Step Hyp Ref Expression
1 3ancomb 
 |-  ( ( Ord A /\ -. Lim A /\ A =/= (/) ) <-> ( Ord A /\ A =/= (/) /\ -. Lim A ) )
2 df-3an 
 |-  ( ( Ord A /\ A =/= (/) /\ -. Lim A ) <-> ( ( Ord A /\ A =/= (/) ) /\ -. Lim A ) )
3 df-ne 
 |-  ( A =/= (/) <-> -. A = (/) )
4 3 anbi2i 
 |-  ( ( Ord A /\ A =/= (/) ) <-> ( Ord A /\ -. A = (/) ) )
5 4 imbi1i 
 |-  ( ( ( Ord A /\ A =/= (/) ) -> E. x e. On A = suc x ) <-> ( ( Ord A /\ -. A = (/) ) -> E. x e. On A = suc x ) )
6 pm5.6 
 |-  ( ( ( Ord A /\ -. A = (/) ) -> E. x e. On A = suc x ) <-> ( Ord A -> ( A = (/) \/ E. x e.
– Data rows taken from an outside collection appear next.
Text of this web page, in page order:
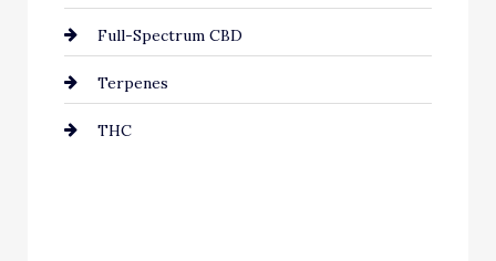
Full-Spectrum CBD
Terpenes
THC
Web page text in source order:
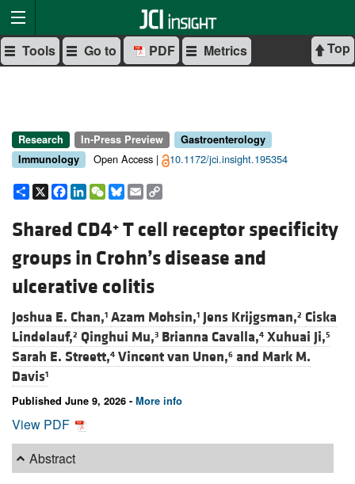
Top
Tools Go to PDF Metrics
Research In-Press Preview
Gastroenterology
Immunology
Open Access | 10.1172/jci.insight.195354
Share
X Facebook
LinkedIn
WeChat
Bluesky
Email
Shared CD4+ T cell receptor specificity
groups in Crohn’s disease and
ulcerative colitis
Joshua E. Chan,1 Azam Mohsin,1 Jens Krijgsman,2 Ciska
Lindelauf,2 Qinghui Mu,3 Brianna Cavalla,4 Xuhuai Ji,5
Sarah E. Streett,4 Vincent van Unen,6 and Mark M.
Davis1
Published June 9, 2026 - More info
View PDF
Abstract
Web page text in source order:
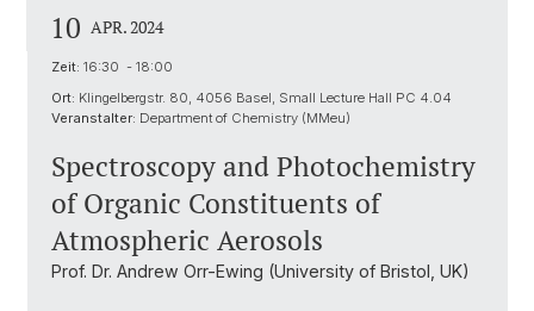
10 APR. 2024
Zeit: 16:30 - 18:00
Ort: Klingelbergstr. 80, 4056 Basel, Small Lecture Hall PC 4.04
Veranstalter: Department of Chemistry (MMeu)
Spectroscopy and Photochemistry
of Organic Constituents of
Atmospheric Aerosols
Prof. Dr. Andrew Orr-Ewing (University of Bristol, UK)
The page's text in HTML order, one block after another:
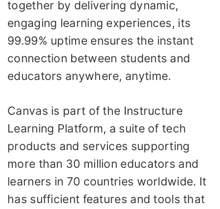
together by delivering dynamic,
engaging learning experiences, its
99.99% uptime ensures the instant
connection between students and
educators anywhere, anytime.
Canvas is part of the Instructure
Learning Platform, a suite of tech
products and services supporting
more than 30 million educators and
learners in 70 countries worldwide. It
has sufficient features and tools that
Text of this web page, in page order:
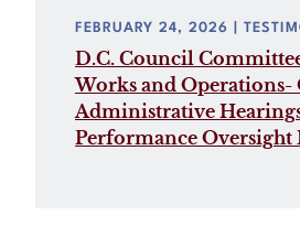
FEBRUARY 24, 2026 |
D.C. Council
Works and Operations-
Administrative
Performance Oversight
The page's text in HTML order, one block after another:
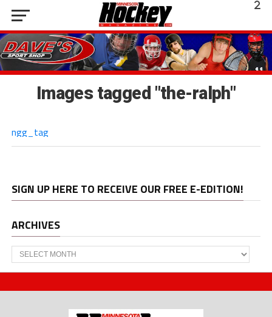
Images tagged "the-ralph"
ngg_tag
SIGN UP HERE TO RECEIVE OUR FREE E-EDITION!
ARCHIVES
Archives
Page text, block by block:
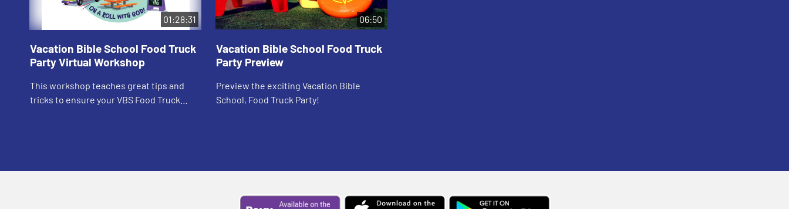
01:28:31
Vacation Bible School Food Truck
Party Virtual Workshop
This workshop teaches great tips and
tricks to ensure your VBS Food Truck
06:50
Vacation Bible School Food Truck
Party Preview
Preview the exciting Vacation Bible
School, Food Truck Party!
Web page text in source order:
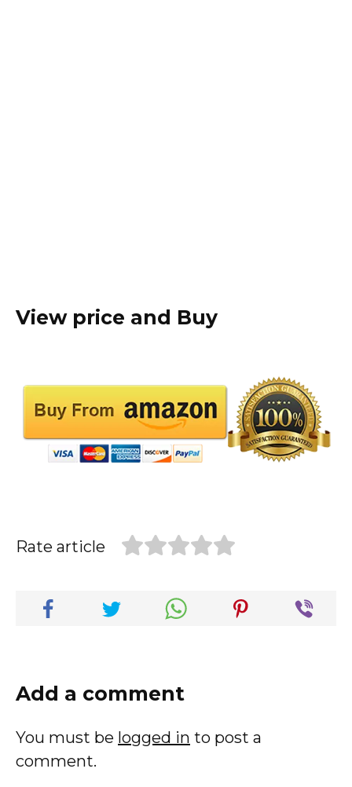
View price and Buy
Rate article
Add a comment
You must be logged in to post a
comment.
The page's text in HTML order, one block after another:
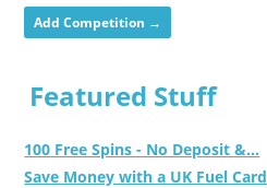
Add Competition →
Featured Stuff
100 Free Spins - No Deposit &...
Save Money with a UK Fuel Card
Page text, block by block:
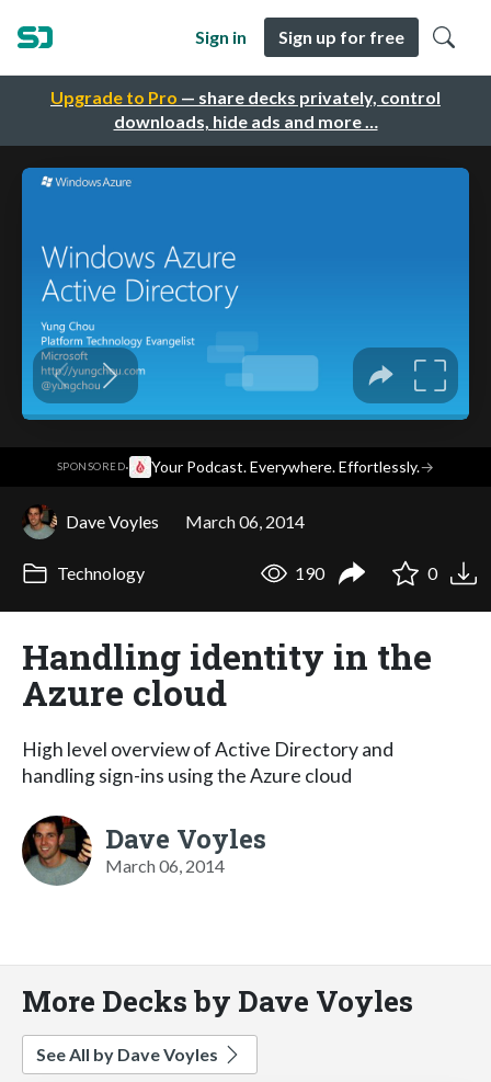
Upgrade to Pro — share decks privately, control
downloads, hide ads and more …
Sign in Sign up for free
SPONSORED· Your Podcast. Everywhere. Effortlessly.→
Dave Voyles March 06, 2014
Technology 190 0
Handling identity in the
Azure cloud
High level overview of Active Directory and
handling sign-ins using the Azure cloud
Dave Voyles
March 06, 2014
More Decks by Dave Voyles
See All by Dave Voyles
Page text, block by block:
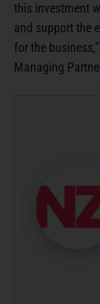
this investment
and support the
for the
Managing

On A = suc x ) ) )
7 iman 
 |-  ( ( Ord A -> ( A = (/) \/ E. x e. On A = suc x ) ) <-> -. ( Ord A /\ -. ( A = (/) \/ E. x e. On A = suc x ) ) )
8 5 6 7 3bitrri 
 |-  ( -. ( Ord A /\ -. ( A = (/) \/ E. x e. On A = suc x ) ) <-> ( ( Ord A /\ A =/= (/) ) -> E. x e. On A = suc x ) )
9 dflim3 
 |-  ( Lim A <-> ( Ord A /\ -. ( A = (/) \/ E. x e. On A = suc x ) ) )
10 8 9 xchnxbir 
 |-  ( -. Lim A <-> ( ( Ord A /\ A =/= (/) ) -> E. x e. On A = suc x ) )
11 10 anbi2i 
 |-  ( ( ( Ord A /\ A =/= (/) ) /\ -. Lim A ) <-> ( ( Ord A /\ A =/= (/) ) /\ ( ( Ord A /\ A =/= (/) ) -> E. x e. On A = suc x ) ) )
12 1 2 11 3bitri 
 |-  ( ( Ord A /\ -. Lim A /\ A =/= (/) ) <-> ( ( Ord A /\ A =/= (/) ) /\ ( ( Ord A /\ A =/= (/) ) -> E. x e. On A = suc x ) ) )
13 pm3.35 
 |-  ( ( ( Ord A /\ A =/= (/) ) /\ ( ( Ord A /\ A =/= (/) ) -> E. x e. On A = suc x ) ) -> E. x e. On A = suc x )
14 12 13 sylbi 
 |-  ( ( Ord A /\ -. Lim A /\ A =/= (/) ) -> E. x e. On A = suc x )